A Freshman U.S. Congressman challenging the most powerful Republican Senator in Washington? Hello bad idea! In 2020? Sure, but by then, Massie will have quite a few terms under his belt and McConnell may turn around and retire. In 2014, McConnell will win big unless Massie gets millions upon millions of dollars. Also, inb4 "but the U.S. will cease to exist by 2020."

----------


## trey4sports

McConnell is not all that liked at this point...

----------


## QWDC

Eh, I don't see any one being able to take out Mitch at this point, he is the probably the GOP establishment's #1 guy behind Romney.  Who knows though, I never thought I would see someone beat the Kentucky good ol' boy system until Rand won.
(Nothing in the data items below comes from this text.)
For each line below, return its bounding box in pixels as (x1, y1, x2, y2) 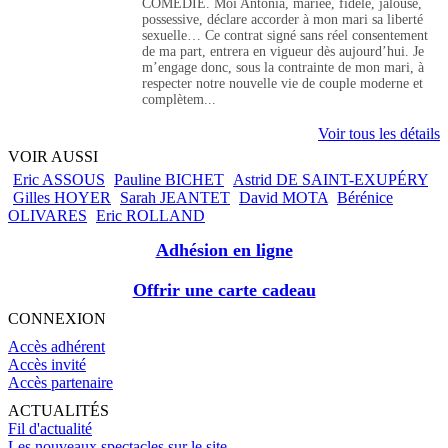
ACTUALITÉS (8, 402, 109, 420)
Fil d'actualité (8, 420, 92, 438)
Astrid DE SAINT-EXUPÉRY (233, 171, 428, 189)
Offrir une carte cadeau (132, 280, 316, 301)
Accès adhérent (8, 338, 105, 356)
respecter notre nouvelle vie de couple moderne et (142, 76, 423, 92)
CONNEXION (8, 310, 106, 328)
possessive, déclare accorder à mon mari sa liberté (142, 12, 423, 28)
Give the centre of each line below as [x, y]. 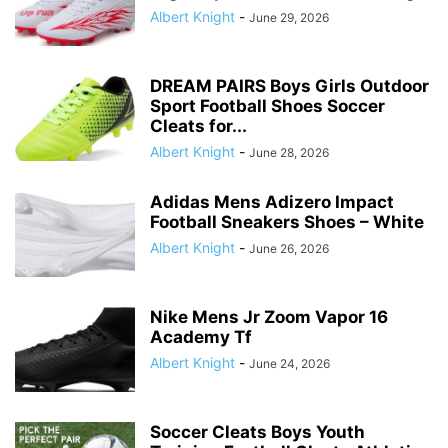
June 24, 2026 [289, 363]
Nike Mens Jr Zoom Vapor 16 [269, 316]
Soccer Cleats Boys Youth [257, 431]
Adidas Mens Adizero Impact [272, 201]
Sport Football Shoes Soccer [267, 105]
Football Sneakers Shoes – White [287, 221]
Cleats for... [198, 125]
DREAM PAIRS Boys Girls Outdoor [289, 85]
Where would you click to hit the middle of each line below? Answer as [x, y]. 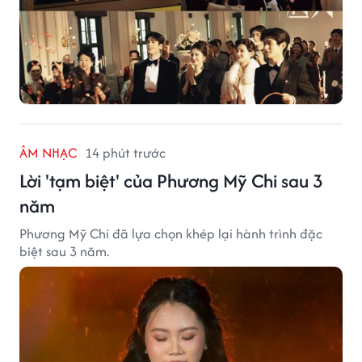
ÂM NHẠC [48, 152]
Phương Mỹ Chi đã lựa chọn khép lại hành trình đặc [171, 233]
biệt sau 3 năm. [64, 251]
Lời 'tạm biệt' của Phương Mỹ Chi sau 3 [171, 180]
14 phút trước [125, 152]
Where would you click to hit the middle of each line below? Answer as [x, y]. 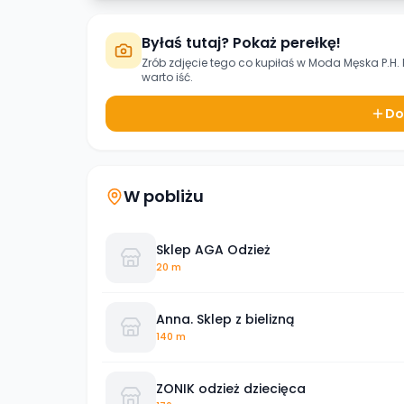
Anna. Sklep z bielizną [225, 319]
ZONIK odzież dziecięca [231, 388]
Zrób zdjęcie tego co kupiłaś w [225, 63]
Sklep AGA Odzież [213, 249]
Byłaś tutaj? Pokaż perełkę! [241, 43]
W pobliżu [164, 196]
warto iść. [167, 77]
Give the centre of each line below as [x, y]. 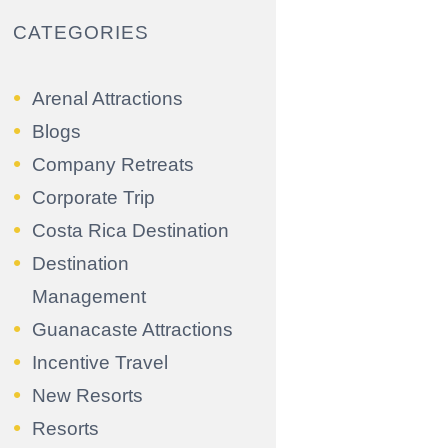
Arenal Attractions [107, 98]
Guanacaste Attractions [132, 329]
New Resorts [87, 395]
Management [88, 296]
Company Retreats [112, 164]
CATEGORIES [81, 32]
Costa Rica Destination [130, 230]
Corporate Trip [93, 197]
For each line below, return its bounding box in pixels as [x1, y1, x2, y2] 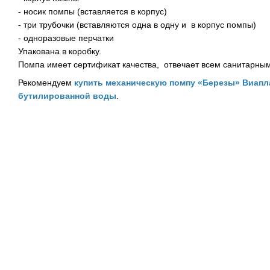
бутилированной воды [18, 91, 116, 101]
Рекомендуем [18, 78, 74, 88]
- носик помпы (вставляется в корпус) [18, 7, 167, 16]
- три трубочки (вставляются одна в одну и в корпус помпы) [18, 20, 256, 30]
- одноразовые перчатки [18, 33, 114, 43]
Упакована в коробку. [18, 46, 101, 56]
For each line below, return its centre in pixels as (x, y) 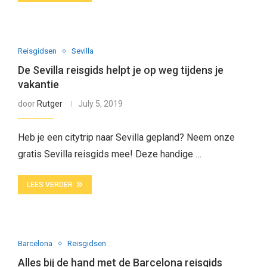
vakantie (38, 84)
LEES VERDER (49, 185)
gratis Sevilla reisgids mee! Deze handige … (109, 154)
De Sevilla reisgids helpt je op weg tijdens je (120, 70)
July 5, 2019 (100, 104)
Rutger (49, 104)
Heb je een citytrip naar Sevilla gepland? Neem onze (126, 137)
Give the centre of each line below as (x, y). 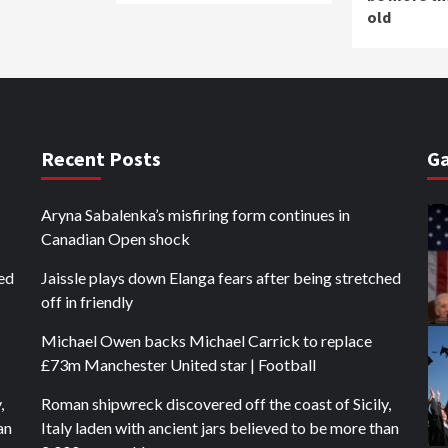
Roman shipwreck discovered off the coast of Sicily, (215, 403)
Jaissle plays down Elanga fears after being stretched (220, 277)
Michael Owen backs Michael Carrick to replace (206, 340)
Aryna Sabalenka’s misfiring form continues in (195, 214)
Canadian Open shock (115, 238)
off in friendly (86, 301)
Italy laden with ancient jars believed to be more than (219, 427)
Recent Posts (100, 158)
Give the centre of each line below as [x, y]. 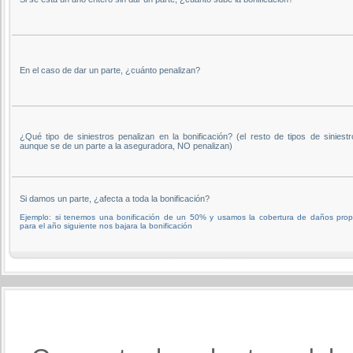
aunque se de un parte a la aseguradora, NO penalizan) [126, 145]
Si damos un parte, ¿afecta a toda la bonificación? [115, 198]
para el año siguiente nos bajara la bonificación [106, 225]
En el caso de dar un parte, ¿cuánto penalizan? [110, 70]
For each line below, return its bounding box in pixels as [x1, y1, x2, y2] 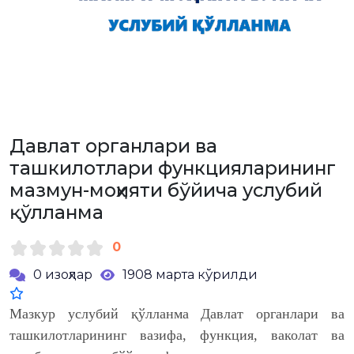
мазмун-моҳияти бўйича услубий [9, 178, 322, 201]
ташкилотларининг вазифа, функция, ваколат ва [9, 326, 345, 343]
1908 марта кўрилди [122, 266, 258, 282]
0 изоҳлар [33, 266, 92, 282]
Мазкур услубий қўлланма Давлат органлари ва [9, 305, 345, 322]
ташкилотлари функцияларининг [9, 156, 336, 179]
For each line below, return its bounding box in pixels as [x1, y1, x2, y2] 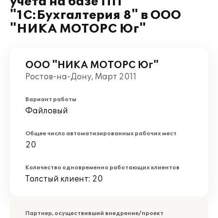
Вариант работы [25, 96, 76, 103]
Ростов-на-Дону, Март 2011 [25, 72, 137, 82]
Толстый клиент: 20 [25, 174, 103, 184]
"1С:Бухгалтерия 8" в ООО [10, 8, 181, 22]
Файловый [25, 106, 68, 116]
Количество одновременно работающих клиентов [25, 164, 180, 171]
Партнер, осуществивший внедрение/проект [25, 210, 163, 217]
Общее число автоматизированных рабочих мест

I still hope Mitch has a change of heart about running again, I think he will be 72 in 2014.  If not, at least we can be 99% sure it will be his last go around.

----------


## Matt Collins

I have no insider knowledge here or anything, but Rand could challenge Mitch and then Thomas could take Rand's seat, especially if Rand wins. That would be very expensive, and I bet if Rand were to challenge Mitch, he would probably decide to retire instead of putting up a fight at his age.

 On the other hand, when Rand and I were planning his run for Senate back in 2009, he was adamant he wasn't going to primary Bunning so I tend to doubt he would go against Mitch. I just don't think it's his style, although I'd be there cheering him on if he did! Either way I am sure it's in the back of Mitch's mind because Rand is VERY powerful in Kentucky these days; he's definately a threat to Mitch's power structure.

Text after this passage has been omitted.